Just remember, to make this work you have to make sure people are allowed to self-organized, encouraged, and trained or otherwise supported in doing so.

Where Does This Help Creative Work?

I’ve hinted at just how this affects creative work, but let’s get down to it – why does self-organizing support creative work – and how can you support it?

It Avoids Overstructure: Starting a creative effort with lots of unnecessary structures in place will kill creative work which needs a level of freedom and feedback and experiment. Allowing teams to self-organize helps avoid this.

  • What you can do in your creative works is allow for self-organizing and be aware of when you’re over-attached to processes and procedures.

It Allows For Adaption: Creative work is hard to automate, even though many of us have tried (me included), and it needs room for adaption. Allowing for self-organizing teams allows for that adaptability upfront – people can find what works for them.
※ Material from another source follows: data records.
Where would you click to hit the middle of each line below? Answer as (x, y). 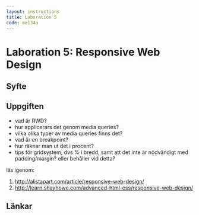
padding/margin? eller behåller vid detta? (65, 158)
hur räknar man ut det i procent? (54, 146)
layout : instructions (33, 12)
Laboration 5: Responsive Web (83, 52)
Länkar (19, 206)
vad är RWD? (31, 121)
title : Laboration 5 (32, 17)
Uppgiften (25, 106)
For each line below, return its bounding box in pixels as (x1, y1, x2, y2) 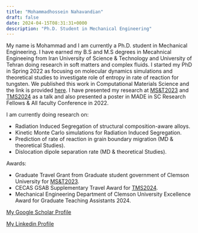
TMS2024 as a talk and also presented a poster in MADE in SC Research (6, 93, 187, 100)
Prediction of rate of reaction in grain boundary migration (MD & (14, 136, 173, 143)
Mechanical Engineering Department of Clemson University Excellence (14, 190, 191, 198)
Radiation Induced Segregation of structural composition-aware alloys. (14, 123, 191, 130)
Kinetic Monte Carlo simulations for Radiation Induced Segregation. (14, 129, 182, 136)
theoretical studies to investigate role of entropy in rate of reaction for (6, 74, 179, 81)
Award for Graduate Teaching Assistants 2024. (14, 197, 131, 204)
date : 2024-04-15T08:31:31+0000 (6, 20, 87, 26)
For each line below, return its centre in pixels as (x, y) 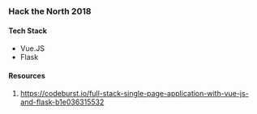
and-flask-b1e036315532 (62, 102)
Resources (27, 75)
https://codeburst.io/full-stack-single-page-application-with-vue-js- (134, 94)
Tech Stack (28, 31)
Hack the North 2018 (50, 11)
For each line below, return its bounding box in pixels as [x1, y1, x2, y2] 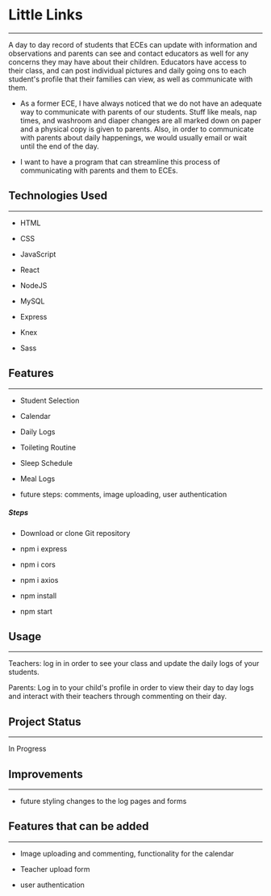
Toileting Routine [19, 442, 77, 452]
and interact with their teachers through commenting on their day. [8, 692, 227, 701]
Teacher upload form [19, 864, 90, 873]
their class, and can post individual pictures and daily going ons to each [8, 65, 247, 75]
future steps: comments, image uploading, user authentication [19, 489, 227, 499]
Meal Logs [19, 474, 56, 484]
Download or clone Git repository [19, 528, 131, 538]
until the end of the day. [19, 141, 99, 151]
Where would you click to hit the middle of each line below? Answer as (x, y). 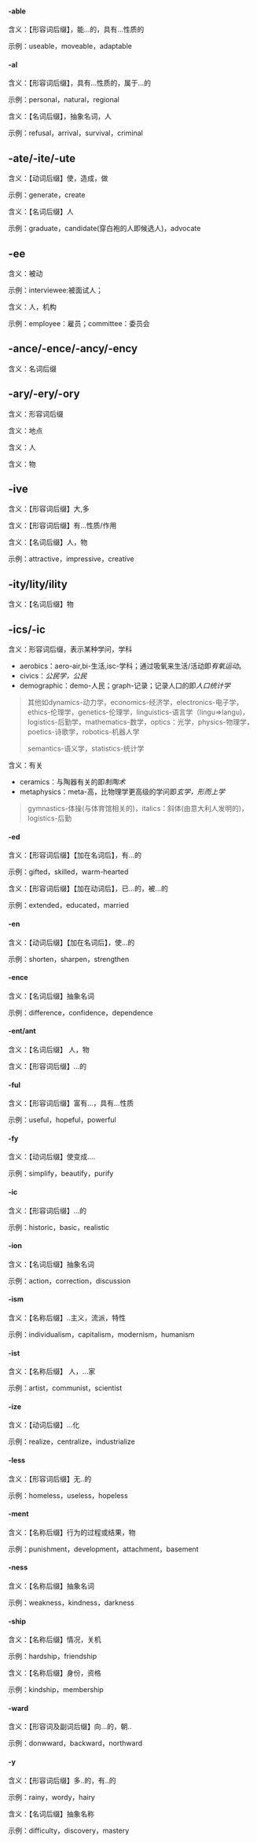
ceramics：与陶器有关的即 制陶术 (72, 782)
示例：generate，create (47, 195)
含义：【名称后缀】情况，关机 (55, 1639)
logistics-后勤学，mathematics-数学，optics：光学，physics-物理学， (140, 722)
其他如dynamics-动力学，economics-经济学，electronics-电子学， (135, 703)
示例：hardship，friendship (52, 1656)
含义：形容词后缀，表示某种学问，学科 (70, 649)
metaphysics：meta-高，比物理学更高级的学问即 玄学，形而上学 (122, 792)
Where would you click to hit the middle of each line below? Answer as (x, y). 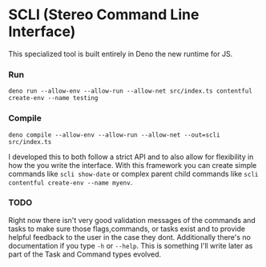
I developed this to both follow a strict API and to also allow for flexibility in (131, 157)
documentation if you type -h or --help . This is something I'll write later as (131, 245)
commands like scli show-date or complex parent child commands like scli (133, 173)
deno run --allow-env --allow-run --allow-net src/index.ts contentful (130, 91)
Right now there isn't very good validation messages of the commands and (132, 220)
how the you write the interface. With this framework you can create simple (133, 165)
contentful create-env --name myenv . (71, 182)
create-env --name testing (53, 98)
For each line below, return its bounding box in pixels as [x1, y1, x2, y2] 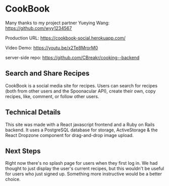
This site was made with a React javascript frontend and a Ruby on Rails [5, 121, 155, 127]
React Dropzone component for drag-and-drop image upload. [5, 132, 134, 138]
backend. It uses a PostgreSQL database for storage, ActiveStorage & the [5, 127, 158, 133]
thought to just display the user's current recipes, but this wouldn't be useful [5, 165, 164, 172]
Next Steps [5, 147, 41, 155]
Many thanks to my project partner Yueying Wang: [5, 20, 110, 26]
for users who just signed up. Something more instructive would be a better [5, 171, 162, 177]
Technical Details [5, 108, 61, 117]
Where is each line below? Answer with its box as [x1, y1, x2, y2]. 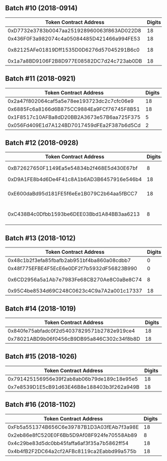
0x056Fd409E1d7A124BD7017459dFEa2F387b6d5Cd [7, 122, 141, 129]
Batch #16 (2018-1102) [5, 400, 76, 409]
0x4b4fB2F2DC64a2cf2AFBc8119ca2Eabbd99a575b [7, 448, 137, 455]
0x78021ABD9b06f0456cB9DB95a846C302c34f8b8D [7, 335, 140, 342]
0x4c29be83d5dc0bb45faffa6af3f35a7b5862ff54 [7, 440, 129, 447]
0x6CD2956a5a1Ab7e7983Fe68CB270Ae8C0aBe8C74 [7, 276, 142, 283]
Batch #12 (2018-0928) [5, 139, 79, 147]
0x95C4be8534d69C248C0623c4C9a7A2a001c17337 [7, 288, 143, 295]
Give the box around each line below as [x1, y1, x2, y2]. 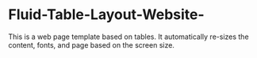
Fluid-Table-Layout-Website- [8, 6, 205, 24]
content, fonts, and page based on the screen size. [8, 40, 175, 49]
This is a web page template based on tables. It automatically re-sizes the [8, 32, 249, 41]
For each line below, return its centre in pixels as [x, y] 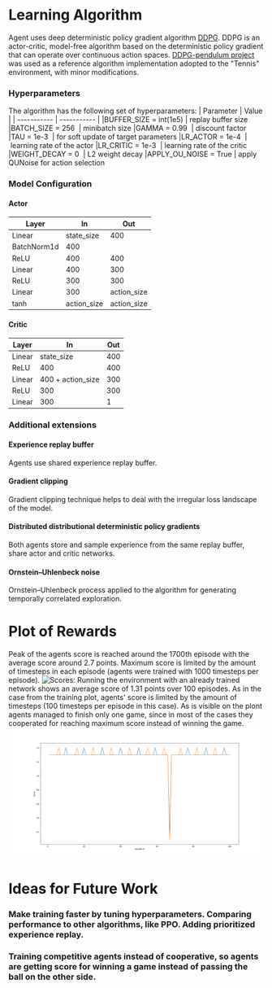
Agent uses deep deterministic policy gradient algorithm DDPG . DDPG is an [134, 37]
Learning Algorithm [76, 15]
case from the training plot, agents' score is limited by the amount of [123, 697]
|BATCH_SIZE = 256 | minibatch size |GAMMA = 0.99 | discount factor [127, 129]
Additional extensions [53, 425]
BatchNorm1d [35, 247]
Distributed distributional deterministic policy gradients [104, 527]
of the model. [31, 508]
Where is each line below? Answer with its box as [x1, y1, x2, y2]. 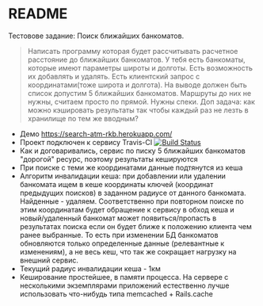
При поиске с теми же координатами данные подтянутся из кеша [19, 163, 243, 172]
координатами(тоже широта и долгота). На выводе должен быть [27, 80, 247, 90]
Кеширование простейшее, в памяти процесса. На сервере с [19, 272, 229, 281]
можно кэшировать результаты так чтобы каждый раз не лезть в [27, 105, 249, 115]
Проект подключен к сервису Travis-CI [19, 137, 153, 147]
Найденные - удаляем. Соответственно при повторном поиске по [19, 196, 244, 206]
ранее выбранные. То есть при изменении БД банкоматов [19, 230, 219, 239]
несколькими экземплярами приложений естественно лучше [19, 281, 230, 290]
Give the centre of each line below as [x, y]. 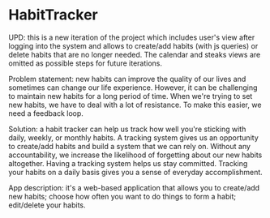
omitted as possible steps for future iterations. [86, 63]
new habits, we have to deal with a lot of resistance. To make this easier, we [135, 105]
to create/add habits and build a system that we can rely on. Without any [130, 146]
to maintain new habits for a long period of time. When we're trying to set [131, 96]
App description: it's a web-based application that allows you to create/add [134, 187]
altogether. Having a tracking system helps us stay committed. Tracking [128, 163]
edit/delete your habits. [47, 205]
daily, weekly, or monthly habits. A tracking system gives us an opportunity [133, 137]
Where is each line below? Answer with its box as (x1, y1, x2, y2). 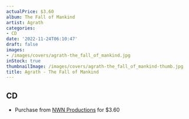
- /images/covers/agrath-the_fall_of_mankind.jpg (6, 52, 131, 58)
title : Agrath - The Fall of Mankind (6, 69, 99, 75)
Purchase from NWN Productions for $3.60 (14, 107, 120, 114)
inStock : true (6, 58, 41, 64)
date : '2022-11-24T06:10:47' (6, 36, 78, 42)
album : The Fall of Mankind (6, 14, 76, 20)
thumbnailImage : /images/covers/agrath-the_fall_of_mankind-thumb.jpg (6, 63, 184, 70)
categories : (6, 25, 35, 31)
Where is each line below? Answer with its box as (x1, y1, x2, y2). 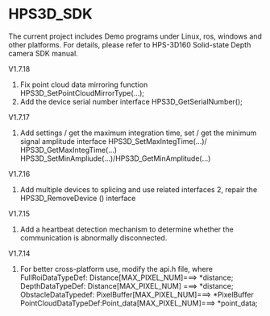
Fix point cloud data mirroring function (19, 80, 148, 89)
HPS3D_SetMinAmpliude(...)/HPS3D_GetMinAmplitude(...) (19, 154, 211, 163)
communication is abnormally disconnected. (19, 232, 168, 242)
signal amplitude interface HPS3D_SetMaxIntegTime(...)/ (19, 136, 207, 146)
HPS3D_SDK (8, 5, 93, 23)
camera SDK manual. (8, 48, 78, 58)
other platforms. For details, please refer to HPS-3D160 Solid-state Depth (8, 39, 251, 49)
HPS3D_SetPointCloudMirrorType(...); (19, 88, 145, 97)

  • In your creative works, support adaption by helping people (even if it’s just you and your client) change and adapt what works, with your eye on the eventual goal. That focus on value will help keep you from being distracted.

It Allows For Communication: Creative works are communicative work (even if sometimes the goal is to confuse, such as in a challenging game). To support communicative work people have to communicate and thus self-organizing teams support that – but also force it. When there’s no checklist being ordered and people are encouraged to communicate, you get more actual talking.

  • For creative works, encourage communication among people – and communicate yourself. It helps to be supportive, finding what works for them, not forcing your goals of “how it should be done,” but helping people find what must be done.

It Creates Habits and Culture: Self-organizing teams build their own structures and methods – and habits. This means that there’s more than just some org chart – there’s good habits and in long-term efforts, a culture that evolves. People who develop their own structures,, methods, and so on will remember and embody what they’ve learned. In time this leads to even more productivity as this is in the bones.

  • In your creative efforts, support developing a culture by finding what works and noting things that went right. In times the best lessons burrow into peoples habits.

What About Solo Creatives?

But what about solo creatives? How does this apply?

Recall that the “team” is everyone as far as I’m concerned – the client, people giving feedback, your roommate offering unsolicited advice. Even if you’re on there own there’s still “teams.”

What you want to do is:

  1. Find what “teams” there are – you and a client, you and an editor, etc.
  2. Encourage the teams to self-organize. Be open to feedback, listen, communicate, focus on goals.
  3. When possible, cross teams over. Share that client who wanted your art with a writer that you know. Share an editor with someone else. Build a larger culture among individuals to support each other.
  4. Even when it’s just you in the end, listen to yourself and your ideas. You’re a multitude – be your own team.
  5. Self-organize – don’t get too lost in other people’s ideas and advice, even mine.  Learn to rely on your own wisdom.

Always keep the need to adapt and adjust and self-organize.

In Closing

The eleventh agile principles notes that self-organizing makes for the best results. This works because people communicate, determine what works, and create what structures and tools are needed to get those results. You can encourage this with

  • Avoid overstructuring
  • Encourage adaption with feedback.
  • Encourage communication
  • Encourage development of a larger culture – the self-organizing lessons we keep with us.

Self-organizing teams can produce the best results – even if sometime the team is one person.